Here’s an analogy: Imagine you’re painting, with a brush on canvas. That’s a technique. The tasks might be holding the brush, moving your arm, and looking at the model. And if you want to focus on the overall technique of painting, it’s important that you don’t have to consciously think about flexing your fingers to hold the brush or moving your eyes to see the model, right?
That’s what we’re doing here: Letting ethereal muscles handle tasks (without conscious focus), so we can focus on the larger techniques (like energy healing).
Feeling My Whole Aura
For the past months, I’ve been working on aura. Why are we talking about ethereal muscles now?
Here’s the thread I’m following: Last week, I embedded sensory connections throughout my aura. This week, I practiced looking around aura, noticing my energy signatures throughout the day and getting used to taking it all in.
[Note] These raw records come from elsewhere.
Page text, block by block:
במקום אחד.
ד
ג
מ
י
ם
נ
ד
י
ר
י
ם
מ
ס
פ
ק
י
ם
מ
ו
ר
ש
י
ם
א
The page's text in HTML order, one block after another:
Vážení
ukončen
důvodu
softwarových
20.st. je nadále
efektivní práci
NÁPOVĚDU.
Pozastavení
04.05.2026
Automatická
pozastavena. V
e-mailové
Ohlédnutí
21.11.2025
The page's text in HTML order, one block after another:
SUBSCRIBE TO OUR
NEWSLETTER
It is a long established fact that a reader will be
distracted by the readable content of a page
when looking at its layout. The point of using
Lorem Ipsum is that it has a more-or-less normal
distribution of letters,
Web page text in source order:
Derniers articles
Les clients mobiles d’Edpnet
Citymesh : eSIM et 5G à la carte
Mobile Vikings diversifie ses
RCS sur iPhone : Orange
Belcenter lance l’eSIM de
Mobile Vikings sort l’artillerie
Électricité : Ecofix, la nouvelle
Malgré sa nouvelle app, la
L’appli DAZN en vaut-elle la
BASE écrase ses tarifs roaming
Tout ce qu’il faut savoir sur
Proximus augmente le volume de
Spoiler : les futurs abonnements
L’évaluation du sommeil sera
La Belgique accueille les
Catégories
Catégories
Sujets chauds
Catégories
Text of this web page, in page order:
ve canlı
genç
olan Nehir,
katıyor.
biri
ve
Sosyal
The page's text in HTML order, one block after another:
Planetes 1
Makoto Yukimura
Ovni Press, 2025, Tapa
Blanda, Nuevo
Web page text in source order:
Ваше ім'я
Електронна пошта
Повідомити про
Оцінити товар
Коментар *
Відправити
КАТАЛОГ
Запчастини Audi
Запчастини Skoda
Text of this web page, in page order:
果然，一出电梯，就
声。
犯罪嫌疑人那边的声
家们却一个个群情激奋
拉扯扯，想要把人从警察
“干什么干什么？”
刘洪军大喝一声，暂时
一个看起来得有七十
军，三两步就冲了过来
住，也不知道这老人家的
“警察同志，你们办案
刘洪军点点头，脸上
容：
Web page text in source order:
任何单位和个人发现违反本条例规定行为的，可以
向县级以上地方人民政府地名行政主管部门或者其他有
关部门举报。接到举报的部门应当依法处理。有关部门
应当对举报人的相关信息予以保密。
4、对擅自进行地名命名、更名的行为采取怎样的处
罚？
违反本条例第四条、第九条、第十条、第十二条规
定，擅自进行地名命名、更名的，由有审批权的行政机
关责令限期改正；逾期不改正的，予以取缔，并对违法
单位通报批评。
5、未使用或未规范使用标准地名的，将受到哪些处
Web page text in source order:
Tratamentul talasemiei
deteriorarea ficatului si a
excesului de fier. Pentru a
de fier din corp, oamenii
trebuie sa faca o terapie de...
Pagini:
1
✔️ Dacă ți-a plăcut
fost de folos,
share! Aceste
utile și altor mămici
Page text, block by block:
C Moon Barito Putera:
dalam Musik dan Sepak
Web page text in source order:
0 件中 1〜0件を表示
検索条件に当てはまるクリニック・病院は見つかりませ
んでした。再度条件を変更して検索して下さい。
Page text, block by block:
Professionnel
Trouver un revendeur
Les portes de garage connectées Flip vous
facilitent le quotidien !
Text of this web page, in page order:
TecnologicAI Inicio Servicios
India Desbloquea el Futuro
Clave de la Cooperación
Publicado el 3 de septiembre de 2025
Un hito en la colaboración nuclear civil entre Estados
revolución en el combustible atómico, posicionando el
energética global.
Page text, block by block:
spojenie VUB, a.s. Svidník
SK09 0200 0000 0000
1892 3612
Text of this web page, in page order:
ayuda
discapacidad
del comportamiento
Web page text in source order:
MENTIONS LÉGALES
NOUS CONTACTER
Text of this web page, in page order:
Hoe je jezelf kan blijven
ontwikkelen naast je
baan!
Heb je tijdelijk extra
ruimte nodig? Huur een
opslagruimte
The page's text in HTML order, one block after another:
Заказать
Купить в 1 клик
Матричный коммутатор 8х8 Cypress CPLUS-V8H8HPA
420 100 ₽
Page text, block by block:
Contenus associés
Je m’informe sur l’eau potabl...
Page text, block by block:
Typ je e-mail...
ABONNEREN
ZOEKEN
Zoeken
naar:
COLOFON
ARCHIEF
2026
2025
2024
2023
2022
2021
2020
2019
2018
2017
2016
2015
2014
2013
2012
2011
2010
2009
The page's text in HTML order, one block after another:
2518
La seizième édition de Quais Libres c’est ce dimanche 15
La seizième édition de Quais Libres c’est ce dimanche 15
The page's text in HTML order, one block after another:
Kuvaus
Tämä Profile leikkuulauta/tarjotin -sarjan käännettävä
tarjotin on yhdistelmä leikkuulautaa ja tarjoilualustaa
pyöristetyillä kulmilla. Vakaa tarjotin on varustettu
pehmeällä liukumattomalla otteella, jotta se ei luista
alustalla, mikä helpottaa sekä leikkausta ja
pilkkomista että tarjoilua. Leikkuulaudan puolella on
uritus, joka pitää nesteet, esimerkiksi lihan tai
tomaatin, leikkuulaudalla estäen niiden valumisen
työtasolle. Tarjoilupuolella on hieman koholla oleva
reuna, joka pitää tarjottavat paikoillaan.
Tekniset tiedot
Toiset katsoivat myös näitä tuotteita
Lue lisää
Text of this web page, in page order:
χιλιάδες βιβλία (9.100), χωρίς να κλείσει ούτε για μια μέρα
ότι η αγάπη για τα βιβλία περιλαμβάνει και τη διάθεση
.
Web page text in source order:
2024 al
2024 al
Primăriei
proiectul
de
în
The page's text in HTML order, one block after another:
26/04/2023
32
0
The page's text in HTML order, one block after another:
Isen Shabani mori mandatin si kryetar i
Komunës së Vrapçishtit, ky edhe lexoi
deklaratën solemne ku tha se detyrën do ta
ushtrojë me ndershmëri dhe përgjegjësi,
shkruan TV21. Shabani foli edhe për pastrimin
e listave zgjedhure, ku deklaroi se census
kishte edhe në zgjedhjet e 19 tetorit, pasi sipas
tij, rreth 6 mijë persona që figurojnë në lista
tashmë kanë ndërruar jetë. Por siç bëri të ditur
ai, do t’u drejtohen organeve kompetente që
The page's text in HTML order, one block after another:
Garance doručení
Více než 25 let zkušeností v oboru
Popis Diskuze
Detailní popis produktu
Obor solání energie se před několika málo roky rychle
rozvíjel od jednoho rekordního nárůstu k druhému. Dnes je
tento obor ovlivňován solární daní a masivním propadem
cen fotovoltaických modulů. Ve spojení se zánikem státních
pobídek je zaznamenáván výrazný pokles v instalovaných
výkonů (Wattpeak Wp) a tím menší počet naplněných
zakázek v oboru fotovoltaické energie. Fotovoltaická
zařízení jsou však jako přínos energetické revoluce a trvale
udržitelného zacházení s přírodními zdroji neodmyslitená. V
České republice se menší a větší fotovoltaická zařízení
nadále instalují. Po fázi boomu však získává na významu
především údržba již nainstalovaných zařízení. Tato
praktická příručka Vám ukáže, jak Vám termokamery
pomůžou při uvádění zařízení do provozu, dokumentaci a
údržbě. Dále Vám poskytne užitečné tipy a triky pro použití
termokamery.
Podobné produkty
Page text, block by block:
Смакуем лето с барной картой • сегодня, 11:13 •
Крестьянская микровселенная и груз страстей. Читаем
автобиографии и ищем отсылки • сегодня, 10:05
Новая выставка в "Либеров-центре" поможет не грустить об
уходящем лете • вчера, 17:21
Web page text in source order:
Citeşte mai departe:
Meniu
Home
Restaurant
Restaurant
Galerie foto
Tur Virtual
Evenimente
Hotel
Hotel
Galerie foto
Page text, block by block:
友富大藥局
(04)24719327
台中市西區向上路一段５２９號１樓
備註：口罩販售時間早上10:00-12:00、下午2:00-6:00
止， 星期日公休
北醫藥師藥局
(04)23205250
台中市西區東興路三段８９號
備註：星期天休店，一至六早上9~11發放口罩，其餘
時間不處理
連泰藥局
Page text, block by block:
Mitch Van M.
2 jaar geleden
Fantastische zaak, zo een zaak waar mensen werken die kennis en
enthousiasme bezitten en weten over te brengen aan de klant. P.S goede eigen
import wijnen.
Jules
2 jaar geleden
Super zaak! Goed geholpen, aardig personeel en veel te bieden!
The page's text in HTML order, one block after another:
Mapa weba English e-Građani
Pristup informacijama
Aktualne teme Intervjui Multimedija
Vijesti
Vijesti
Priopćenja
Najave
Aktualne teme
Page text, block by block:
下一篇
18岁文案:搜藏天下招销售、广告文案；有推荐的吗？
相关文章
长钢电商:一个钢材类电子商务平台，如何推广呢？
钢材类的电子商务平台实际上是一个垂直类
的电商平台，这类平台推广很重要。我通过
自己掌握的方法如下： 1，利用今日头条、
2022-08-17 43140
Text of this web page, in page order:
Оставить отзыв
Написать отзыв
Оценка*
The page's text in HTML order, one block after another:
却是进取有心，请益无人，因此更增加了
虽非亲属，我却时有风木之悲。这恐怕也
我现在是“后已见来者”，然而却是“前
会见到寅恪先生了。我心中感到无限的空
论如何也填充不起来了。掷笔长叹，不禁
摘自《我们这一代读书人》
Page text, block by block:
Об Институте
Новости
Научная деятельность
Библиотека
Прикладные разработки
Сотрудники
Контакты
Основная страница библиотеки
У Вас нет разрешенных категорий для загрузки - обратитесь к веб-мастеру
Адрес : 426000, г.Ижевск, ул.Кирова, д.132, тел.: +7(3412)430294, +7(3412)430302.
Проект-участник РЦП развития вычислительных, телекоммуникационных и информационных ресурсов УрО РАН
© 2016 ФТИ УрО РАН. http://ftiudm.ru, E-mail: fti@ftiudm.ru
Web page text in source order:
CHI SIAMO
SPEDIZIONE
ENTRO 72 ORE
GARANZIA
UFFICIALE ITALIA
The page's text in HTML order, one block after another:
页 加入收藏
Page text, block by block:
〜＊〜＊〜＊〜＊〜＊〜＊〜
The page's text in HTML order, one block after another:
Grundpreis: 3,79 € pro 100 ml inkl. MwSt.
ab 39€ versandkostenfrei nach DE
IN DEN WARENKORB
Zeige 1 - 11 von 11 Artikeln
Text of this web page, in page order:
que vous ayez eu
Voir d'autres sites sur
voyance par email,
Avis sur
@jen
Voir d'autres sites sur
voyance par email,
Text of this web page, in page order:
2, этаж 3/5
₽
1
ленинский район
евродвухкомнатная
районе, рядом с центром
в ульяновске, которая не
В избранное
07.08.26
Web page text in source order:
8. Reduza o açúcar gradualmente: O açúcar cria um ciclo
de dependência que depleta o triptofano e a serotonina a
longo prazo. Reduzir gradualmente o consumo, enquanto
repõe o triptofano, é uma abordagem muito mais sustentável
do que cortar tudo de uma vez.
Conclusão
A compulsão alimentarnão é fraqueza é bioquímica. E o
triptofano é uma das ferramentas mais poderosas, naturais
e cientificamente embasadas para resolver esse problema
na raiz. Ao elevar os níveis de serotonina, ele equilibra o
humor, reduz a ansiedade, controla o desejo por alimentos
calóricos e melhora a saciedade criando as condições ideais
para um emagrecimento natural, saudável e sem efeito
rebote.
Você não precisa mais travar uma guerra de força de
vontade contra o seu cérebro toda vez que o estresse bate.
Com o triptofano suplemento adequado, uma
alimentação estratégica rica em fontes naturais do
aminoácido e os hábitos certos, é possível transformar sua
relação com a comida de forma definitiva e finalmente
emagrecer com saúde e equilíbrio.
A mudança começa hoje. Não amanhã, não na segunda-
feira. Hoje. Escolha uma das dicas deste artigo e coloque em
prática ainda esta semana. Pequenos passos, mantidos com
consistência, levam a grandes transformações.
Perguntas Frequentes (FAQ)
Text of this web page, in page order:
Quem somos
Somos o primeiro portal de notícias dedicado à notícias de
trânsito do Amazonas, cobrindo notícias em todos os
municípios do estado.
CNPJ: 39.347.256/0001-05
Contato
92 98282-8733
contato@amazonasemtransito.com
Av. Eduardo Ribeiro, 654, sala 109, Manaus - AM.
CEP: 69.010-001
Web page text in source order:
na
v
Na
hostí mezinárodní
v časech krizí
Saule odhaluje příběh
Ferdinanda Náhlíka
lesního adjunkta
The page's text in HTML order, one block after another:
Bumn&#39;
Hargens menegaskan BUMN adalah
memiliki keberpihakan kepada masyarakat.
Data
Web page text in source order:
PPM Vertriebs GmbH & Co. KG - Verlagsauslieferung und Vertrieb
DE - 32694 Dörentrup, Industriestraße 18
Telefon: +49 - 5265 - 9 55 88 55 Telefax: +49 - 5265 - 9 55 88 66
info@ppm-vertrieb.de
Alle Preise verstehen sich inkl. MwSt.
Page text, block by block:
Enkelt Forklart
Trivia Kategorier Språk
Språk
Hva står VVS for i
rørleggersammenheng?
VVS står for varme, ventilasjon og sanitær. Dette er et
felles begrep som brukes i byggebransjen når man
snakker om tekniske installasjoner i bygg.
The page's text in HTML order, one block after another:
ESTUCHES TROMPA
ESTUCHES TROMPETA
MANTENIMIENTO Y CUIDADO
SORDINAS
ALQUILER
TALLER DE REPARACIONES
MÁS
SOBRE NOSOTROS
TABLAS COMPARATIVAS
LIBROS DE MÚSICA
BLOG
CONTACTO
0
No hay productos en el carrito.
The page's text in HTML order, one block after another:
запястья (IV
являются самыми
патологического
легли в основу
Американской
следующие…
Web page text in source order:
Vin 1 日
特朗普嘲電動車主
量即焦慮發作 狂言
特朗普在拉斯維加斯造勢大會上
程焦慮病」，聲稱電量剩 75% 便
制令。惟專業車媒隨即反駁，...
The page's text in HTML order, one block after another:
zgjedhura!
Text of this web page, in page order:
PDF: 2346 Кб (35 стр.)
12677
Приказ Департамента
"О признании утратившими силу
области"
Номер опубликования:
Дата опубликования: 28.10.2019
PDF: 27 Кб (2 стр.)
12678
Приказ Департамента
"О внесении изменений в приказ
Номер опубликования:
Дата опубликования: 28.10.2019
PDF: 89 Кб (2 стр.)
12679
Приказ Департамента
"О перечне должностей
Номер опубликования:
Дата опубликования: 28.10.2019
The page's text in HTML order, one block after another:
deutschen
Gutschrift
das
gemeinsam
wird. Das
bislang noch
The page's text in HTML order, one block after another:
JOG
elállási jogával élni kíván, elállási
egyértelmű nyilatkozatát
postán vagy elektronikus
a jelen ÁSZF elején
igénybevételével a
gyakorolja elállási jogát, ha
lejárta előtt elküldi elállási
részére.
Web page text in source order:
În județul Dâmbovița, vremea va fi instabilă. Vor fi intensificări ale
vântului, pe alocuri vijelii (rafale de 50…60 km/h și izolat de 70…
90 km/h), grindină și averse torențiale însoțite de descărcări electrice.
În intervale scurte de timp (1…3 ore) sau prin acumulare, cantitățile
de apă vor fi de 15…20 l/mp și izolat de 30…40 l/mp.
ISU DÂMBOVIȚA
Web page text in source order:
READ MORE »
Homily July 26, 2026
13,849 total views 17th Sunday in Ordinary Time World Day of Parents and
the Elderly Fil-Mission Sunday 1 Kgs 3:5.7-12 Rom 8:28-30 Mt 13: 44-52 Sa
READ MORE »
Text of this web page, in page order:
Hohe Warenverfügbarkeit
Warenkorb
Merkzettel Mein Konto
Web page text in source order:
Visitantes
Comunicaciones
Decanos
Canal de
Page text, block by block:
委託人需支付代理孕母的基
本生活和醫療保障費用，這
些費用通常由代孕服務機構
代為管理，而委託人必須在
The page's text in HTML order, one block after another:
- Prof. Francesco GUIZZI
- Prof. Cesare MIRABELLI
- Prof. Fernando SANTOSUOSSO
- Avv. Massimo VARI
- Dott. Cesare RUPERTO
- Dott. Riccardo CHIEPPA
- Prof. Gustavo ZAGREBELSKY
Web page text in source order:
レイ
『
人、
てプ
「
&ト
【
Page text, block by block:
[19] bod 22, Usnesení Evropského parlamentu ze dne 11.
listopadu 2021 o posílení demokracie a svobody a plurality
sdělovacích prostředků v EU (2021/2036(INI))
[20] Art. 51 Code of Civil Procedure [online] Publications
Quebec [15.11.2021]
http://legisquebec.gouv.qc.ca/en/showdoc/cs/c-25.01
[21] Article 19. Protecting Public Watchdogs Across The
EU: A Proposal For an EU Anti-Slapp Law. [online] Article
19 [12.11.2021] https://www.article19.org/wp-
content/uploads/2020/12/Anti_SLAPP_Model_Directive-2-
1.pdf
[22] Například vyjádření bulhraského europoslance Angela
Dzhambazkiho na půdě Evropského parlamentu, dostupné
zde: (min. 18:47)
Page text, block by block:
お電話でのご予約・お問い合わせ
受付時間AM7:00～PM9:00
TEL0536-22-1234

Then I hit a snag: I could sense the signature in any particular part of my body anytime, even if I was tired. But to assemble an overall picture of my whole body’s energy, I had to be awake and focused.
Minor problem, but annoying enough that I thought about it. And I realized, I was assembling that picture using my brain, rather than my ethereal muscles. (I also confirmed this with the spirits I work with.)
The solution? Create a new ethereal muscle that assembles that picture.
Why Bother?
Part of me thinks this is a distraction.
I’ve been assembling the picture in my brain. That’s been working fine. Sure, it’s nice to be able to do magick while tired, but it’s not really necessary. Maybe it’s better to keep going with aura and creating a technique to cause sensations in most people.
I pondered this Wednesday, during work breaks. There are two reasons to create the new ethereal muscle:
Short-term, off-loading this task will free up my limited brain focus for other things. That will make it easier to learn to work with my aura, and to learn more complex techniques too. And to do those techniques while unfocused.
And long-term, I want to offload more tasks to my ethereal muscles. Some magick functions seem simple and useful, like energy healing for inflamed muscles.
But what if we could also use ethereal muscles for non-magick functions? What if an ethereal muscle could interact with my visual centers to improve visual recall? Or interact with my logical centers to keep track of details as I think through business decisions? Or step in when my brain is tired to help me think clearly and be patient with an upset friend? What if we could augment the brain with magickal resources, like how sci-fi cyborgs augment their brains with computer equipment?
And you know the sci-fi trope of uploading a person into a computer AI, so their mind lives after their body dies? Well, what if we can upload an entire mind into ethereal muscles?
I don’t know if any of these ideas will pan out. Maybe none will. Maybe it’ll lead to something else. But this is how I think about magick, and why I think it’s so worth exploring.